I spent most of Christmas eve morning packing our bags for Paris.  I have to admit, while the thought of going overseas was exciting, I’d had little time to think about it, or hell, even research it.  I was sure Justin knew what he was doing, and that he’d been there enough to know what to do when we got there, but I’d always been a planner and it felt weird going into the vacation blind.  But between the entertaining the boys, shopping, and packing, there simply hadn’t been time.  I had little butterflies in my stomach, the anticipation of being completely alone with Justin for a week overwhelming me slightly.  I wanted it.  I wanted it badly.  It would show us so much more about each other, bring out things about each other that we had yet to discover.  At the same time though, I was nervous something would go wrong.  That Justin would find out something about me that annoyed him...that he wouldn’t love me as much.  I was probably being ridiculous, but I couldn’t be completely reassured until we were in Paris, alone together.

Justin invited Dennis, his wife Trisha, and their two children to join us for Christmas eve dinner.  Since Austin and Davey had never met their children before, we decided it was a good a time as any since the boys would be spending the week there.  They have one girl around Davey’s age and a fourteen year old boy.  He’s slightly taller than Austin, but even tempered, and they seemed to have a lot in common when it came to the latest video games.  As we four adults enjoyed the dinner Lucinda prepared, I began to feel a little less concerned that the boys would feel we were abandoning them.  The kids seemed comfortable around each other, so I slowly began to put them to the back of my mind.  I drank my wine, laughed along with Justin at the stories Dennis and Trisha shared about their own lives.  They’re nice people.  Justin told me that he’d just put Dennis in Trace’s old position, and I was glad.  He was a lot more respectful than Trace ever was, and didn’t seem so...cold I guess.  He was just trying to take care of his family, like Justin was trying to take care of me and the boys, and I knew their business venture was going to work out.
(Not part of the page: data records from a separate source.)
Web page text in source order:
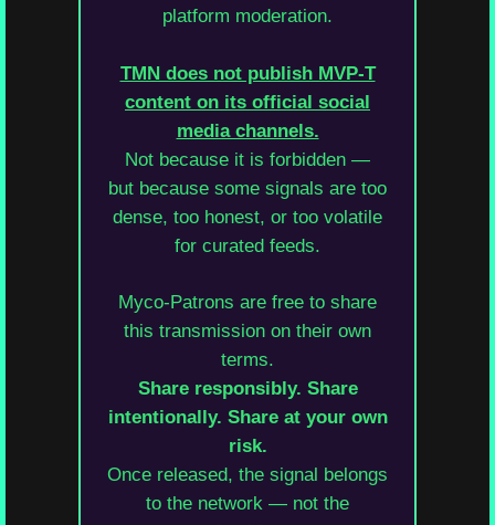
platform moderation.
TMN does not publish MVP-T
content on its official social
media channels.
Not because it is forbidden —
but because some signals are too
dense, too honest, or too volatile
for curated feeds.
Myco-Patrons are free to share
this transmission on their own
terms.
Share responsibly. Share
intentionally. Share at your own
risk.
Once released, the signal belongs
to the network — not the
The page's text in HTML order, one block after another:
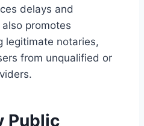
delays and
promotes
legitimate notaries,
from unqualified or
Public
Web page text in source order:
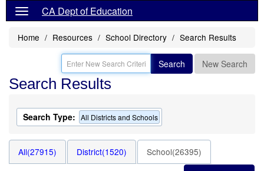
CA Dept of Education
Home Resources School Directory Search Results
Search New Search
Search Results
Search Type: All Districts and Schools
All(27915) District(1520) School(26395)
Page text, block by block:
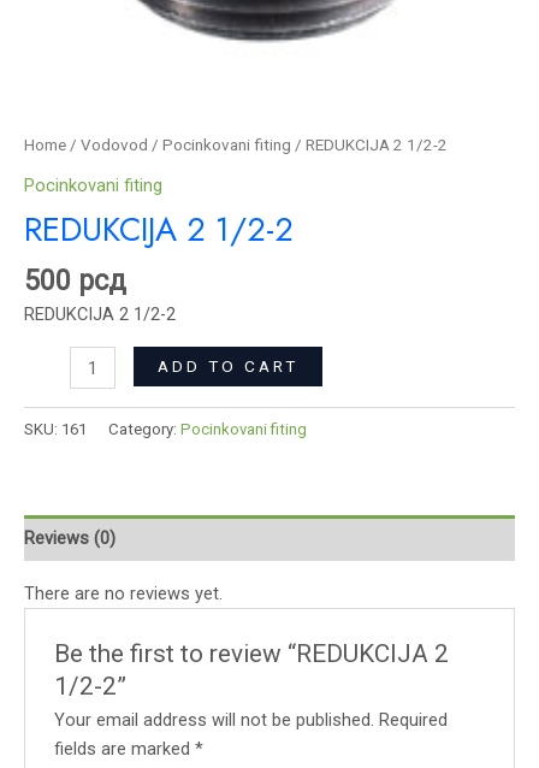
Home / Vodovod / Pocinkovani fiting / REDUKCIJA 2 1/2-2
Pocinkovani fiting
REDUKCIJA 2 1/2-2
500 рсд
REDUKCIJA 2 1/2-2
ADD TO CART
SKU: 161 Category: Pocinkovani fiting
Reviews (0)
There are no reviews yet.
Be the first to review “REDUKCIJA 2
1/2-2”
Your email address will not be published. Required
fields are marked*
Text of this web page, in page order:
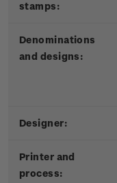
stamps:
Denominations
and designs:
Designer:
Printer and
process:
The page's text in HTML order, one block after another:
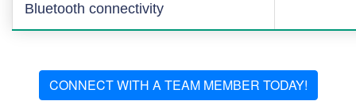
Bluetooth connectivity
CONNECT WITH A TEAM MEMBER TODAY!
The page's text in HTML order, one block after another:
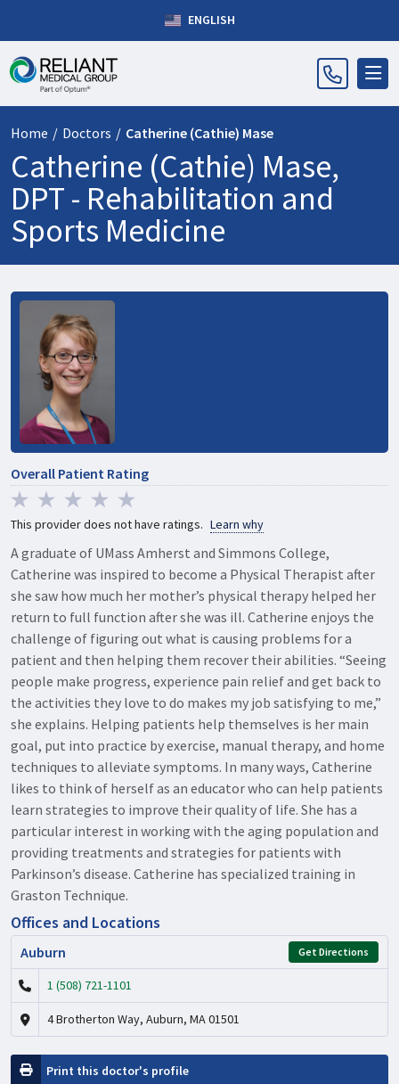
ENGLISH
Home / Doctors / Catherine (Cathie) Mase
Catherine (Cathie) Mase,
DPT - Rehabilitation and
Sports Medicine
Overall Patient Rating
This provider does not have ratings. Learn why
A graduate of UMass Amherst and Simmons College,
Catherine was inspired to become a Physical Therapist after
she saw how much her mother’s physical therapy helped her
return to full function after she was ill. Catherine enjoys the
challenge of figuring out what is causing problems for a
patient and then helping them recover their abilities. “Seeing
people make progress, experience pain relief and get back to
the activities they love to do makes my job satisfying to me,”
she explains. Helping patients help themselves is her main
goal, put into practice by exercise, manual therapy, and home
techniques to alleviate symptoms. In many ways, Catherine
likes to think of herself as an educator who can help patients
learn strategies to improve their quality of life. She has a
particular interest in working with the aging population and
providing treatments and strategies for patients with
Parkinson’s disease. Catherine has specialized training in
Graston Technique.
Offices and Locations
Auburn Get Directions
1 (508) 721-1101
4 Brotherton Way, Auburn, MA 01501
Print this doctor's profile
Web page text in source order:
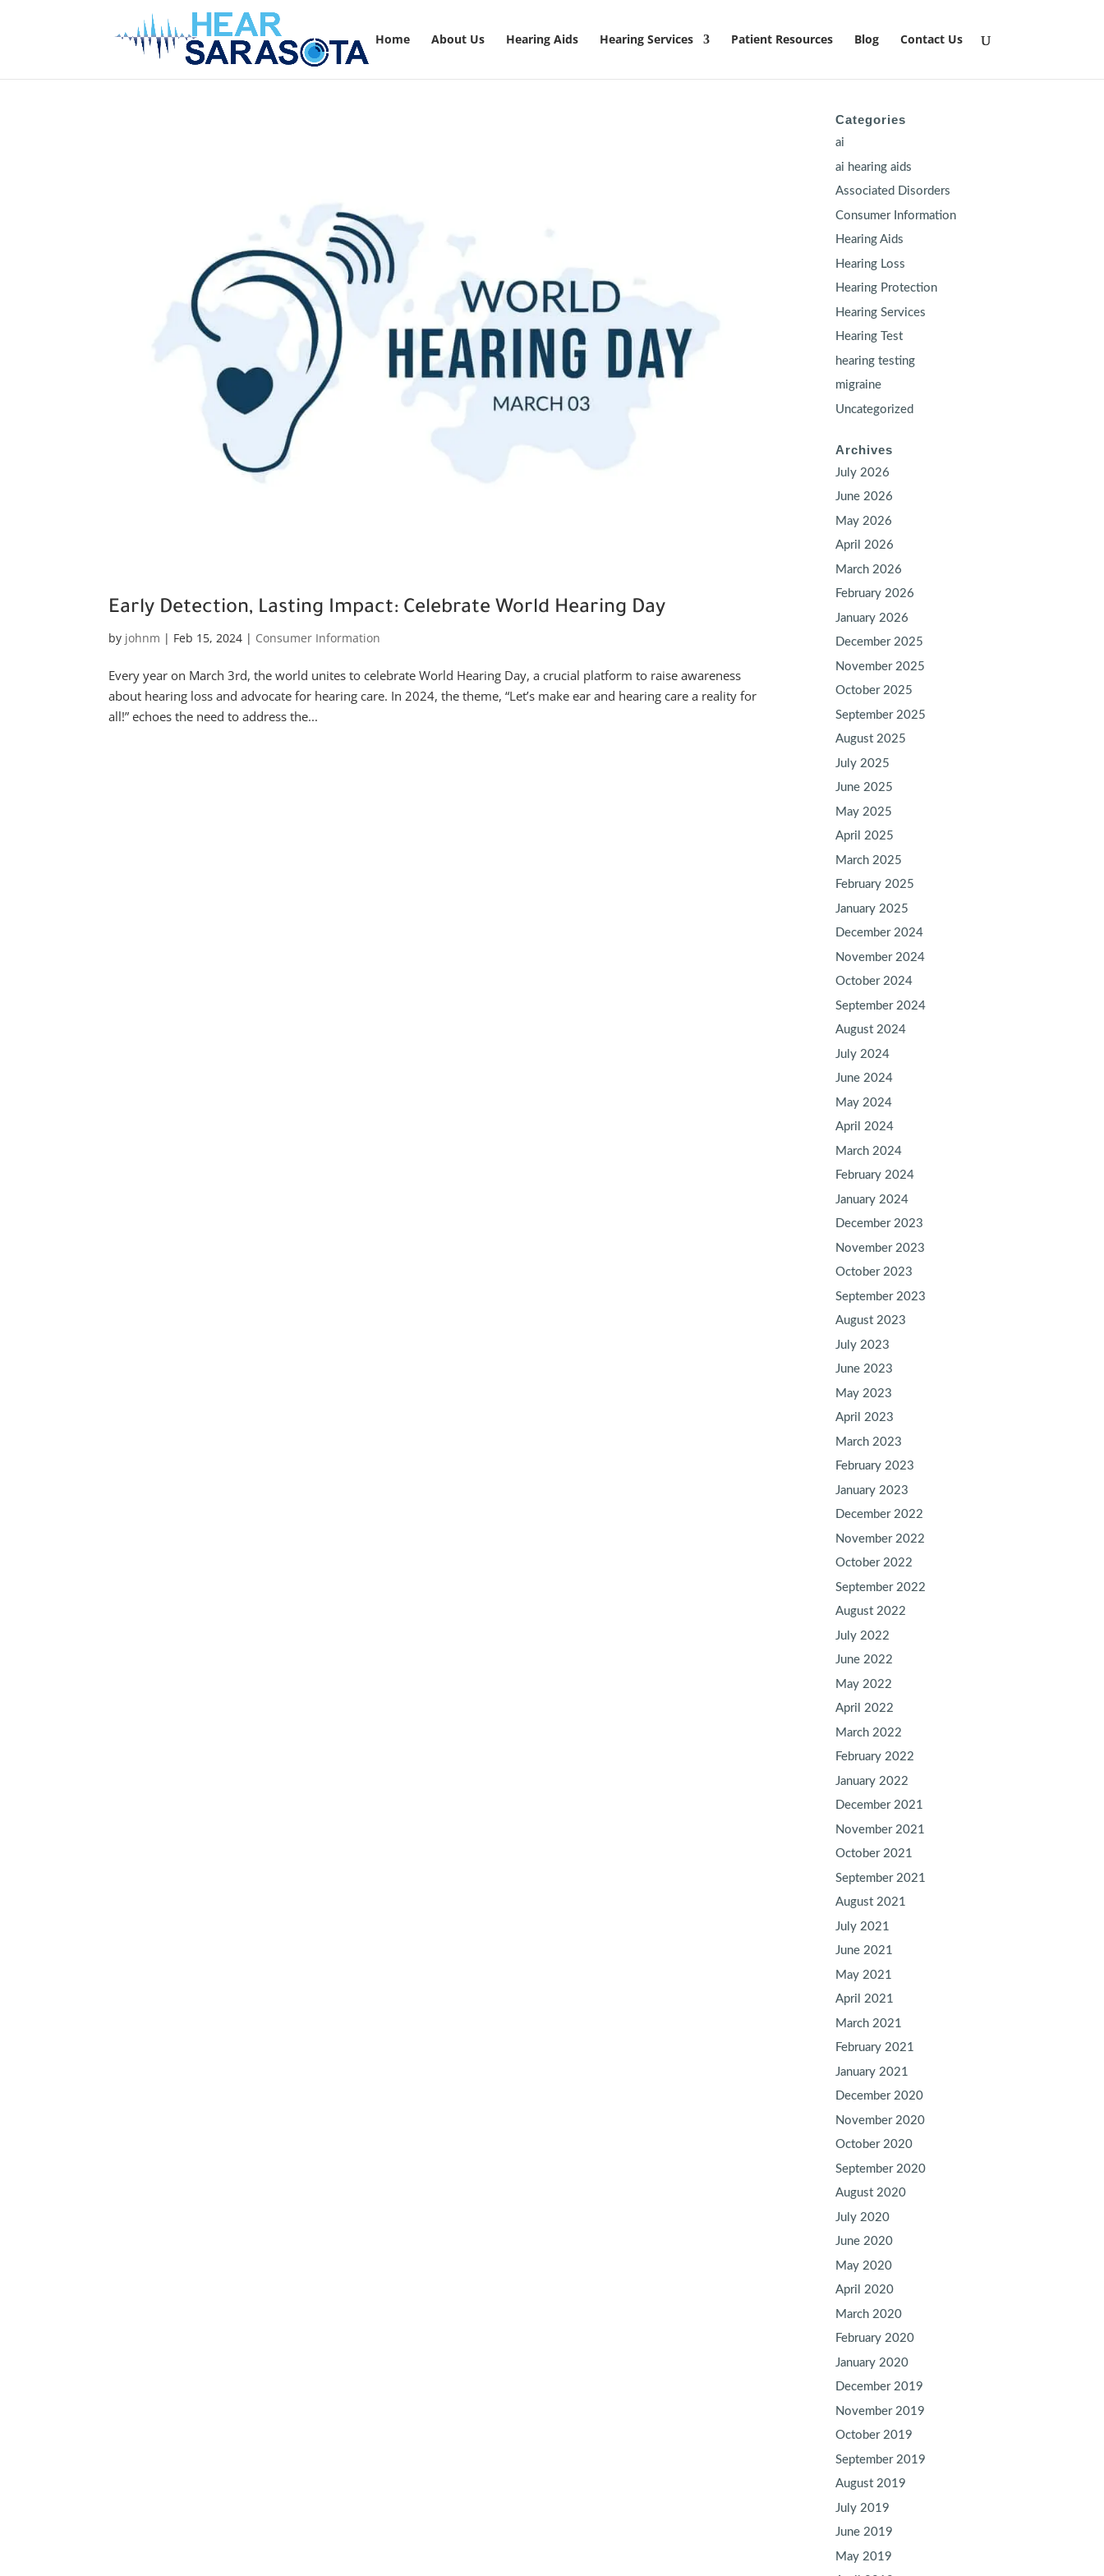
Home About Us Hearing Aids Hearing Services Patient Resources Blog Contact Us
Early Detection, Lasting Impact: Celebrate World Hearing Day
by johnm | Feb 15, 2024 | Consumer Information
Every year on March 3rd, the world unites to celebrate World Hearing Day, a crucial platform to raise awareness
about hearing loss and advocate for hearing care. In 2024, the theme, “Let’s make ear and hearing care a reality for
all!” echoes the need to address the...
Categories
ai
ai hearing aids
Associated Disorders
Consumer Information
Hearing Aids
Hearing Loss
Hearing Protection
Hearing Services
Hearing Test
hearing testing
migraine
Uncategorized
Archives
July 2026
June 2026
May 2026
April 2026
March 2026
February 2026
January 2026
December 2025
November 2025
October 2025
September 2025
August 2025
July 2025
June 2025
May 2025
April 2025
March 2025
February 2025
January 2025
December 2024
November 2024
October 2024
September 2024
August 2024
July 2024
June 2024
May 2024
April 2024
March 2024
February 2024
January 2024
December 2023
November 2023
October 2023
September 2023
August 2023
July 2023
June 2023
May 2023
April 2023
March 2023
February 2023
January 2023
December 2022
November 2022
October 2022
September 2022
August 2022
July 2022
June 2022
May 2022
April 2022
March 2022
February 2022
January 2022
December 2021
November 2021
October 2021
September 2021
August 2021
July 2021
June 2021
May 2021
April 2021
March 2021
February 2021
January 2021
December 2020
November 2020
October 2020
September 2020
August 2020
July 2020
June 2020
May 2020
April 2020
March 2020
February 2020
January 2020
December 2019
November 2019
October 2019
September 2019
August 2019
July 2019
June 2019
May 2019
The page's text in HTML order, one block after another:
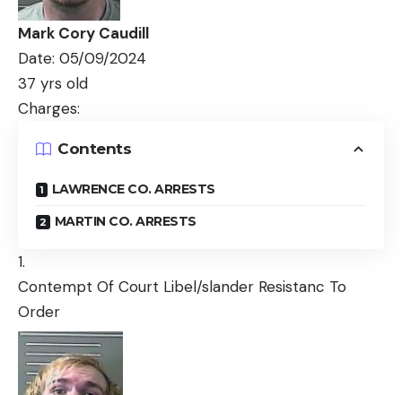
Mark Cory Caudill
Date: 05/09/2024
37 yrs old
Charges:
Contents
LAWRENCE CO. ARRESTS
MARTIN CO. ARRESTS
Contempt Of Court Libel/slander Resistanc To
Order
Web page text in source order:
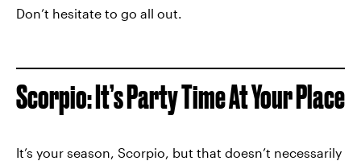
Don’t hesitate to go all out.
Scorpio: It’s Party Time At Your Place
It’s your season, Scorpio, but that doesn’t necessarily
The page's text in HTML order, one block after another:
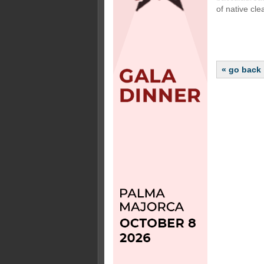
of native
« go back
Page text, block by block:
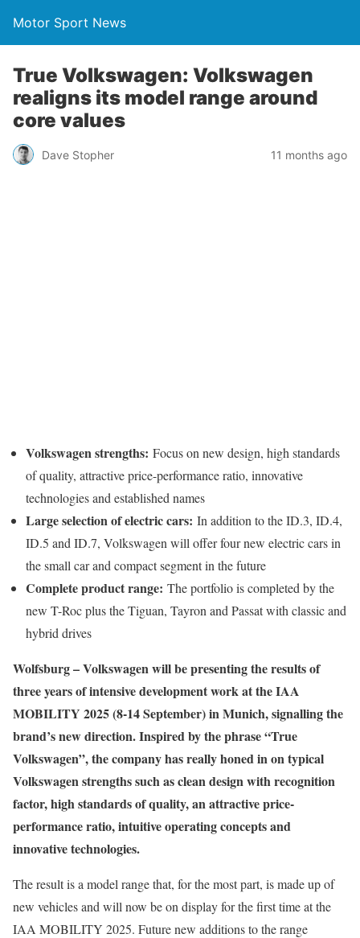
Motor Sport News
True Volkswagen: Volkswagen
realigns its model range around
core values
Dave Stopher 11 months ago
Volkswagen strengths: Focus on new design, high standards
of quality, attractive price-performance ratio, innovative
technologies and established names
Large selection of electric cars: In addition to the ID.3, ID.4,
ID.5 and ID.7, Volkswagen will offer four new electric cars in
the small car and compact segment in the future
Complete product range: The portfolio is completed by the
new T-Roc plus the Tiguan, Tayron and Passat with classic and
hybrid drives
Wolfsburg – Volkswagen will be presenting the results of
three years of intensive development work at the IAA
MOBILITY 2025 (8-14 September) in Munich, signalling the
brand’s new direction. Inspired by the phrase “True
Volkswagen”, the company has really honed in on typical
Volkswagen strengths such as clean design with recognition
factor, high standards of quality, an attractive price-
performance ratio, intuitive operating concepts and
innovative technologies.
The result is a model range that, for the most part, is made up of
new vehicles and will now be on display for the first time at the
IAA MOBILITY 2025. Future new additions to the range
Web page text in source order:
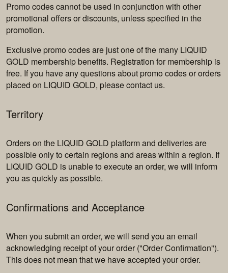
Promo codes cannot be used in conjunction with other
promotional offers or discounts, unless specified in the
promotion.
Exclusive promo codes are just one of the many LIQUID
GOLD membership benefits. Registration for membership is
free. If you have any questions about promo codes or orders
placed on LIQUID GOLD, please contact us.
Territory
Orders on the LIQUID GOLD platform and deliveries are
possible only to certain regions and areas within a region. If
LIQUID GOLD is unable to execute an order, we will inform
you as quickly as possible.
Confirmations and Acceptance
When you submit an order, we will send you an email
acknowledging receipt of your order ("Order Confirmation").
This does not mean that we have accepted your order.
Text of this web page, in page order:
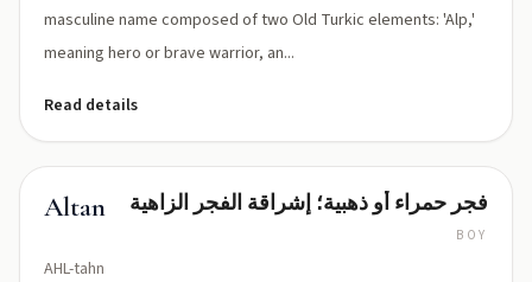
masculine name composed of two Old Turkic elements: 'Alp,'
meaning hero or brave warrior, an...
Read details
Altan
AHL-tahn
فجر حمراء أو ذهبية؛ إشراقة الفجر الزاهية
BOY
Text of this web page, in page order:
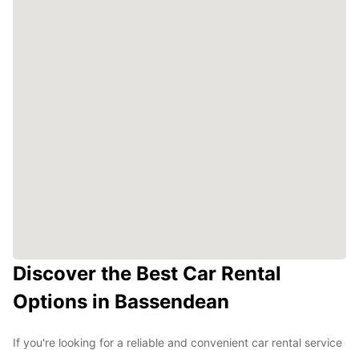
Discover the Best Car Rental
Options in Bassendean
If you're looking for a reliable and convenient car rental service
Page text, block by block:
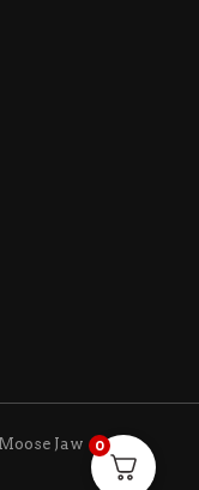
Jaw 0
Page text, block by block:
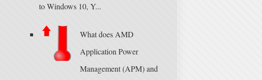
to Windows 10, Y...
What does AMD
Application Power
Management (APM) and
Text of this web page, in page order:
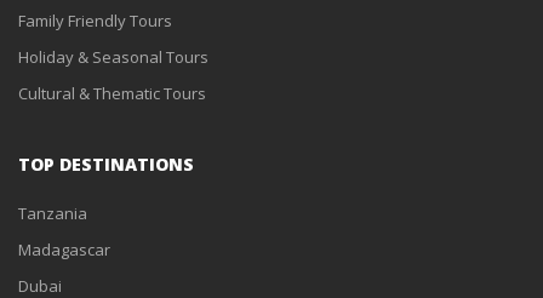
Family Friendly Tours
Holiday & Seasonal Tours
Cultural & Thematic Tours
TOP DESTINATIONS
Tanzania
Madagascar
Dubai
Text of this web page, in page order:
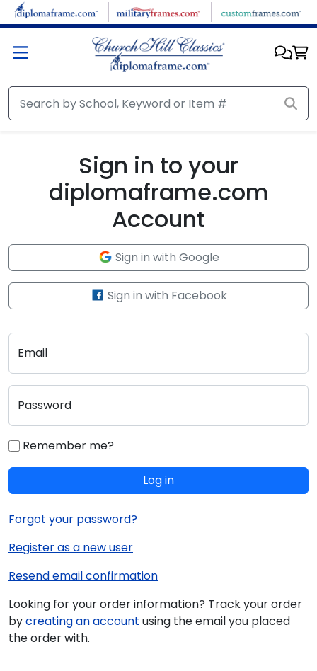
Skip to main content
Sign in to your
diplomaframe.com
Account
Sign in with Google
Sign in with Facebook
Email
Password
Remember me?
Log in
Forgot your password?
Register as a new user
Resend email confirmation
Looking for your order information? Track your order
bycreating an account using the email you placed
the order with.
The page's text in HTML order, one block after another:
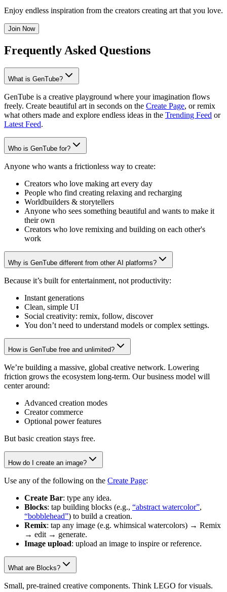
Enjoy endless inspiration from the creators creating art that you love.
Join Now
Frequently Asked Questions
What is GenTube?
GenTube is a creative playground where your imagination flows
freely. Create beautiful art in seconds on the Create Page, or remix
what others made and explore endless ideas in the Trending Feed or
Latest Feed.
Who is GenTube for?
Anyone who wants a frictionless way to create:
Creators who love making art every day
People who find creating relaxing and recharging
Worldbuilders & storytellers
Anyone who sees something beautiful and wants to make it
their own
Creators who love remixing and building on each other's
work
Why is GenTube different from other AI platforms?
Because it’s built for entertainment, not productivity:
Instant generations
Clean, simple UI
Social creativity: remix, follow, discover
You don’t need to understand models or complex settings.
How is GenTube free and unlimited?
We’re building a massive, global creative network. Lowering
friction grows the ecosystem long-term. Our business model will
center around:
Advanced creation modes
Creator commerce
Optional power features
But basic creation stays free.
How do I create an image?
Use any of the following on the Create Page:
Create Bar: type any idea.
Blocks: tap building blocks (e.g., “abstract watercolor”,
“bobblehead”) to build a creation.
Remix: tap any image (e.g. whimsical watercolors) → Remix
→ edit → generate.
Image upload: upload an image to inspire or reference.
What are Blocks?
Small, pre-trained creative components. Think LEGO for visuals.
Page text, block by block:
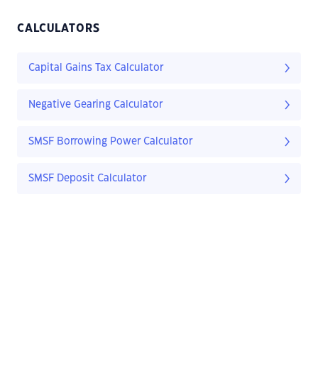
CALCULATORS
Capital Gains Tax Calculator
Negative Gearing Calculator
SMSF Borrowing Power Calculator
SMSF Deposit Calculator

It meant I was going to start hearing a lot less about the office from Justin, and I for one, couldn’t have been happier.  The less stress he brought home from that place, the better it was for all of us.

The boys went to bed shortly after Dennis and his family left for the evening, and Justin and I took the opportunity to have a final glass of wine on the sofa together after putting the boys’ gifts underneath the tree.  I’d only gotten Justin one thing, because it was next to impossible to figure out what to buy a guy who had everything already.  Still, I felt it was something he would enjoy, and while I had been fully intent on giving it to him the next morning, something about that moment told me the time was right.  I put my wine glass down and kissed him quickly before telling him I would be right back.  I retrieved the gift from it’s place high on a closet shelf and hurried back beside him before he could get curious.

“Merry Christmas.”  I placed it on his lap and smiled at him.

He took another sip of his wine before putting the glass down and smiling at me a little as he lifted the box up.  “What’s this?”

“You’re supposed to open it,” I chuckled.  “That’s the point.”

He smirked and shook his head.  “You shouldn’t have gotten me anything, Ab,” he said, as he tore into the wrapping paper.

“It’s Christmas.  Get over it.”

He rolled his eyes a little as he finished clearing the wrapping away, and as he studied the gift, I saw his eyes get big and his little smirk grow into a wide smile.  “The Warrenburg Art Club!” He exclaimed.  “I thought...I thought they...”

“They did,” I nodded.

“But how did you get this, and platinum status too?”  He looked back down at the packet in his hands.  “They said the list was closed! I missed the registration deadline by three weeks.”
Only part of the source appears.